● Materials provided
-*-
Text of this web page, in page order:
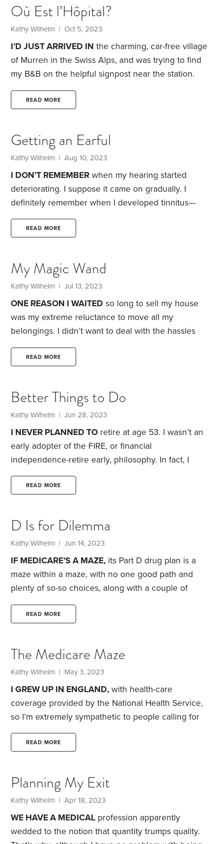
bathrooms at my old home were up 15 stairs. Aging
in place was not a good option.
Où Est l’Hôpital?
Kathy Wilhelm | Oct 5, 2023
I’D JUST ARRIVED IN the charming, car-free village
of Murren in the Swiss Alps, and was trying to find
my B&B on the helpful signpost near the station.
curb, with my backpack pulling me further off-
assistance. One pair took my backpack to my B&B
and the other escorted me back down the
mountain to a doctor’s office.
READ MORE
Getting an Earful
Kathy Wilhelm | Aug 10, 2023
I DON’T REMEMBER when my hearing started
deteriorating. I suppose it came on gradually. I
definitely remember when I developed tinnitus—
ringing in the ears—and it was tinnitus that sent me
to an audiologist in 2012.
miss the complete silence I’d previously enjoyed, at
least mine was a tolerable background hum, unlike
some horror stories I’d read.
READ MORE
My Magic Wand
Kathy Wilhelm | Jul 13, 2023
ONE REASON I WAITED so long to sell my house
was my extreme reluctance to move all my
belongings. I didn’t want to deal with the hassles
decade earlier.
bathrooms. I also updated the kitchen cabinets.
That meant, of course, that every single thing in the
house had to be moved.
READ MORE
Better Things to Do
Kathy Wilhelm | Jun 28, 2023
I NEVER PLANNED TO retire at age 53. I wasn’t an
early adopter of the FIRE, or financial
independence-retire early, philosophy. In fact, I
didn’t start saving seriously until my late 30s, when
I left my first husband and finally realized that—
adjustment. Instead, three developments in the late
1990s led me to consider quitting. First, I was no
longer enjoying my job.
READ MORE
D Is for Dilemma
Kathy Wilhelm | Jun 14, 2023
IF MEDICARE’S A MAZE, its Part D drug plan is a
maze within a maze, with no one good path and
plenty of so-so choices, along with a couple of
coverage for outpatient drugs, so today’s situation—
costs in 2024 and 2025, as I’ll explain at the end of
this article.What if you have Medicare Advantage,
READ MORE
The Medicare Maze
Kathy Wilhelm | May 3, 2023
I GREW UP IN ENGLAND, with health-care
coverage provided by the National Health Service,
so I’m extremely sympathetic to people calling for
“Medicare for All.” Still, I do wonder whether they
realize that Medicare is neither cheap nor simple.
been even more without the $3,000 a year kicked
in by my former employer.
READ MORE
Planning My Exit
Kathy Wilhelm | Apr 18, 2023
WE HAVE A MEDICAL profession apparently
wedded to the notion that quantity trumps quality.
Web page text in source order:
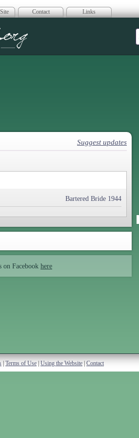
Contact Links
Suggest updates
Bartered Bride 1944
on Facebook here
Terms of Use Using the Website Contact
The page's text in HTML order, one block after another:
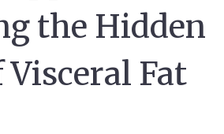
the Hidden
Visceral Fat
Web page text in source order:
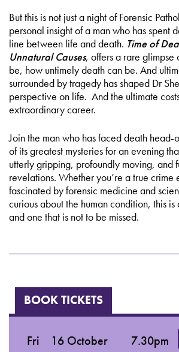
But this is not just a night of Forensic
personal insight of a man who has spent
line between life and death. Time of
Unnatural Causes, offers a rare glimpse
be, how untimely death can be. And
surrounded by tragedy has shaped Dr
perspective on life. And the ultimate
extraordinary career.
Join the man who has faced death head-
of its greatest mysteries for an evening
utterly gripping, profoundly moving, and
revelations. Whether you’re a true crime
fascinated by forensic medicine and
curious about the human condition, this
and one that is not to be missed.
BOOK TICKETS
Fri 16 October 7.30pm
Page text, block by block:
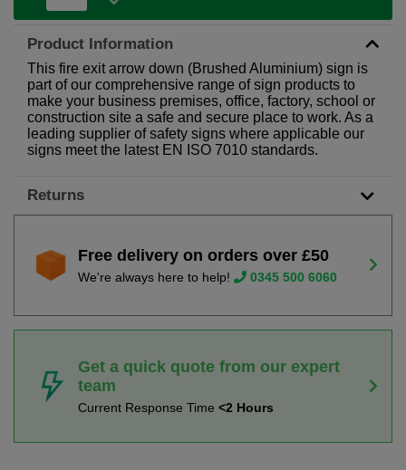
Product Information
This fire exit arrow down (Brushed Aluminium) sign is
part of our comprehensive range of sign products to
make your business premises, office, factory, school or
construction site a safe and secure place to work. As a
leading supplier of safety signs where applicable our
signs meet the latest EN ISO 7010 standards.
Returns
Free delivery on orders over £50
We're always here to help! 0345 500 6060
Get a quick quote from our expert
team
Current Response Time <2 Hours
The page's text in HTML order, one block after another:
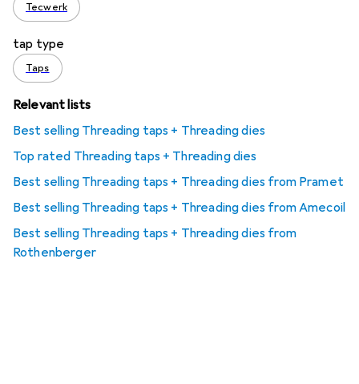
Tecwerk
tap type
Taps
Relevant lists
Best selling Threading taps + Threading dies
Top rated Threading taps + Threading dies
Best selling Threading taps + Threading dies from Pramet
Best selling Threading taps + Threading dies from Amecoil
Best selling Threading taps + Threading dies from
Rothenberger
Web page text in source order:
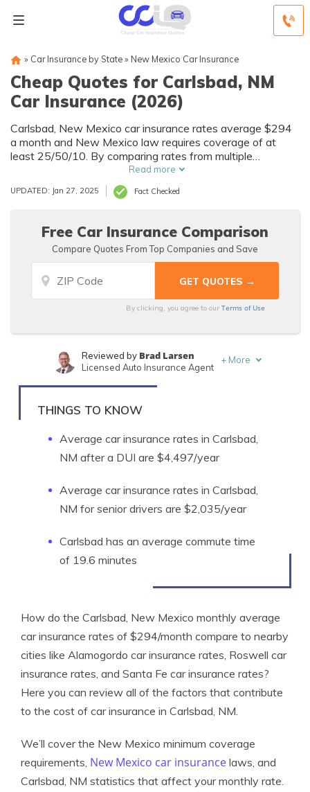
» Car Insurance by State» New Mexico Car Insurance
Cheap Quotes for Carlsbad, NM
Car Insurance (2026)
Carlsbad, New Mexico car insurance rates average $294
a month and New Mexico law requires coverage of at
least 25/50/10. By comparing rates from multiple
Carlsbad, NM companies, you can find cheap Carlsbad car
insurance quotes to fit your needs and budget.
Read more
UPDATED: Jan 27, 2025 Fact Checked
Free Car Insurance Comparison
Compare Quotes From Top Companies and Save
By clicking, you agree to ourTerms of Use
Written byTonya Sisler
Reviewed by Brad Larsen
Licensed Auto Insurance Agent
+ More
THINGS TO KNOW
Average car insurance rates in Carlsbad,
NM after a DUI are $4,497/year
Average car insurance rates in Carlsbad,
NM for senior drivers are $2,035/year
Carlsbad has an average commute time
of 19.6 minutes
How do the Carlsbad, New Mexico monthly average
car insurance rates of $294/month compare to nearby
cities like Alamogordo car insurance rates, Roswell car
insurance rates, and Santa Fe car insurance rates?
Here you can review all of the factors that contribute
to the cost of car insurance in Carlsbad, NM.
We’ll cover the New Mexico minimum coverage
requirements, New Mexico car insurance laws, and
Carlsbad, NM statistics that affect your monthly rate.
-*-
Provide solely the number of lines in the data that include the word "life".

2